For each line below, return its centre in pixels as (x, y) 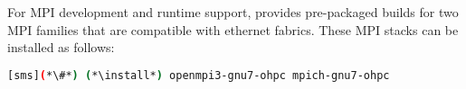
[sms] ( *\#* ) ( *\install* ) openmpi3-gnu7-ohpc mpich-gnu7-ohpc (199, 75)
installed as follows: (61, 47)
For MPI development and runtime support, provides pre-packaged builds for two (233, 12)
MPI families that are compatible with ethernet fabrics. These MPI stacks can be (233, 29)
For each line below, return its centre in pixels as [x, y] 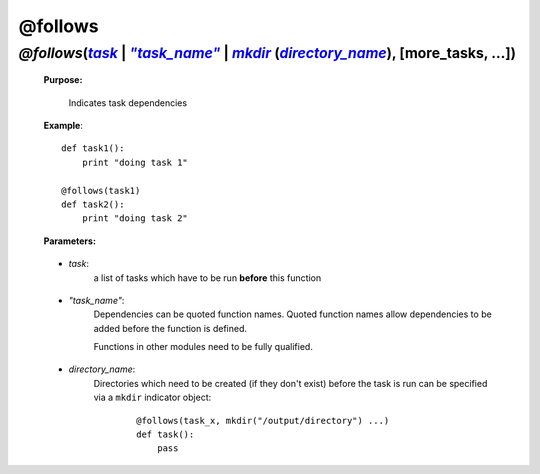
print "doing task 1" [135, 162]
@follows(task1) [101, 190]
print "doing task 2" [135, 218]
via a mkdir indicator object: [152, 397]
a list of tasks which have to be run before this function [207, 277]
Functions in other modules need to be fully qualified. [203, 347]
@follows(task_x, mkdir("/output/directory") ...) [263, 420]
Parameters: [70, 241]
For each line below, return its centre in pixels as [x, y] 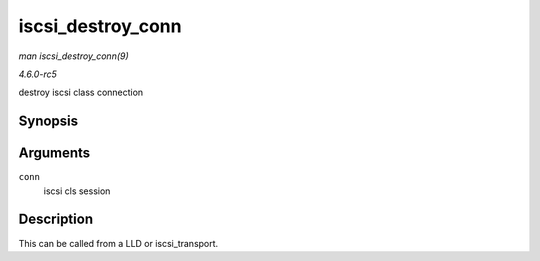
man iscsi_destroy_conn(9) [73, 56]
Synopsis [48, 121]
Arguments [54, 153]
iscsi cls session [77, 191]
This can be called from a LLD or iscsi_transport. [118, 243]
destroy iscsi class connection [81, 92]
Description [56, 219]
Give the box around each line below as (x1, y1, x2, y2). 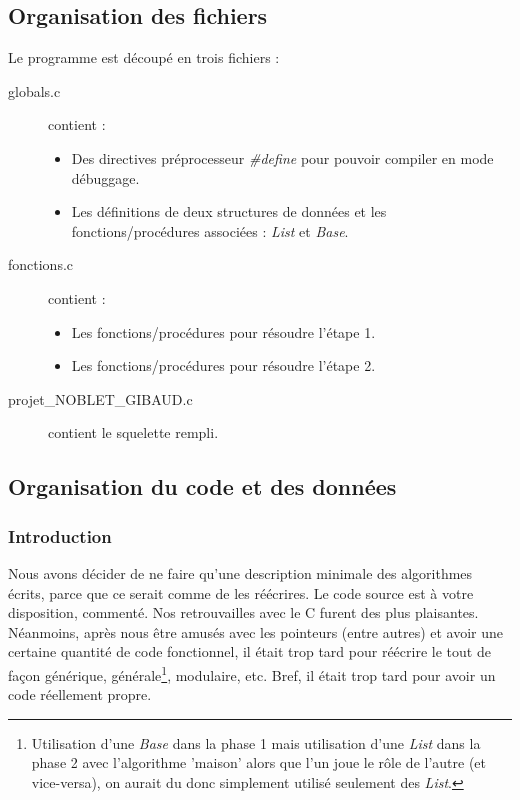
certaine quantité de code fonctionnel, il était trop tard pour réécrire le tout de (8, 641, 491, 662)
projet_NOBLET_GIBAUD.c (8, 388, 193, 409)
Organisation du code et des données (8, 471, 397, 502)
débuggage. (71, 167, 140, 188)
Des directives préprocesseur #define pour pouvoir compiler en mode (71, 147, 494, 168)
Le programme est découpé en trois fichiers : (8, 47, 280, 68)
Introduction (8, 523, 112, 548)
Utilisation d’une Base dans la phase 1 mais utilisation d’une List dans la (31, 732, 481, 753)
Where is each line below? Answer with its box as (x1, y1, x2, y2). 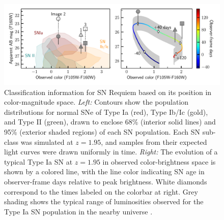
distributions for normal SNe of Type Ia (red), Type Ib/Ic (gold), (4, 106, 208, 117)
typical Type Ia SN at (4, 156, 73, 167)
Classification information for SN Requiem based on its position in (4, 86, 212, 97)
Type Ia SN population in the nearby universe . (4, 206, 153, 216)
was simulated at (20, 136, 73, 147)
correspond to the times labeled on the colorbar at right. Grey (4, 186, 198, 197)
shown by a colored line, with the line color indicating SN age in (4, 166, 205, 177)
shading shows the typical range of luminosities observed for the (4, 196, 204, 207)
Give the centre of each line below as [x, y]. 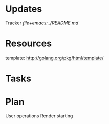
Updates [24, 9]
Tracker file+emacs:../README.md [42, 23]
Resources [29, 44]
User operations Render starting [39, 116]
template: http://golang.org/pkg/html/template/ [54, 58]
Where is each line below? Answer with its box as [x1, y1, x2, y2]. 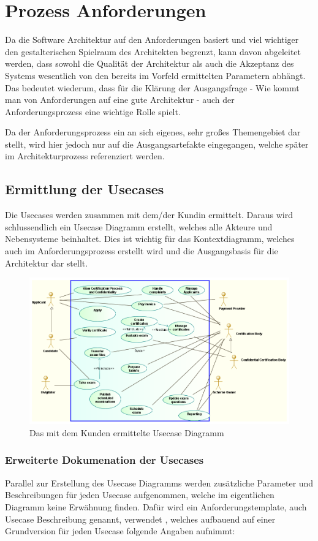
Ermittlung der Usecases [5, 180, 164, 199]
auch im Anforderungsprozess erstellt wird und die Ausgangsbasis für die [5, 244, 278, 257]
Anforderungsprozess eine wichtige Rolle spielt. [5, 105, 181, 118]
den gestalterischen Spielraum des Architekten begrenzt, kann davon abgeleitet [5, 45, 301, 58]
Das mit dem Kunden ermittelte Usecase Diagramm [29, 426, 224, 439]
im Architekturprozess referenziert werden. [5, 149, 165, 162]
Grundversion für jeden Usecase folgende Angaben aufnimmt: [5, 524, 235, 537]
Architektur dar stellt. [5, 256, 88, 269]
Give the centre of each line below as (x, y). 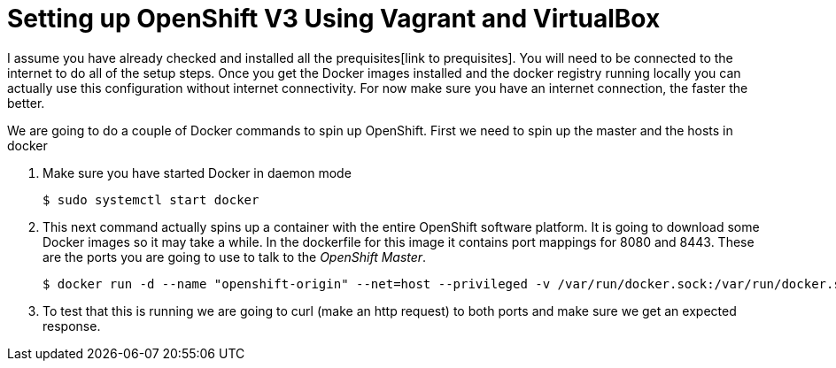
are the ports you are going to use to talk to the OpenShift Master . (235, 257)
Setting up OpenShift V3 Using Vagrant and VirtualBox (334, 19)
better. (26, 103)
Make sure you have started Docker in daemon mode (197, 172)
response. (72, 326)
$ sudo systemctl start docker (151, 199)

····················

▶ TASK DESCRIPTION:
Write out exactly the lines from the one containing "template: http://golang.org/pkg/html/template/ [54, 58]" through the end of the records above, both included, leaving all pictures out.

▶ WRITTEN SOLUTION:
template: http://golang.org/pkg/html/template/ [54, 58]
Where is each line below? Answer with its box as [x1, y1, x2, y2]. 
Ermittlung der Usecases [5, 180, 164, 199]
auch im Anforderungsprozess erstellt wird und die Ausgangsbasis für die [5, 244, 278, 257]
Anforderungsprozess eine wichtige Rolle spielt. [5, 105, 181, 118]
den gestalterischen Spielraum des Architekten begrenzt, kann davon abgeleitet [5, 45, 301, 58]
Das mit dem Kunden ermittelte Usecase Diagramm [29, 426, 224, 439]
im Architekturprozess referenziert werden. [5, 149, 165, 162]
Grundversion für jeden Usecase folgende Angaben aufnimmt: [5, 524, 235, 537]
Architektur dar stellt. [5, 256, 88, 269]
Give the centre of each line below as (x, y). 
are the ports you are going to use to talk to the OpenShift Master . (235, 257)
Setting up OpenShift V3 Using Vagrant and VirtualBox (334, 19)
better. (26, 103)
Make sure you have started Docker in daemon mode (197, 172)
response. (72, 326)
$ sudo systemctl start docker (151, 199)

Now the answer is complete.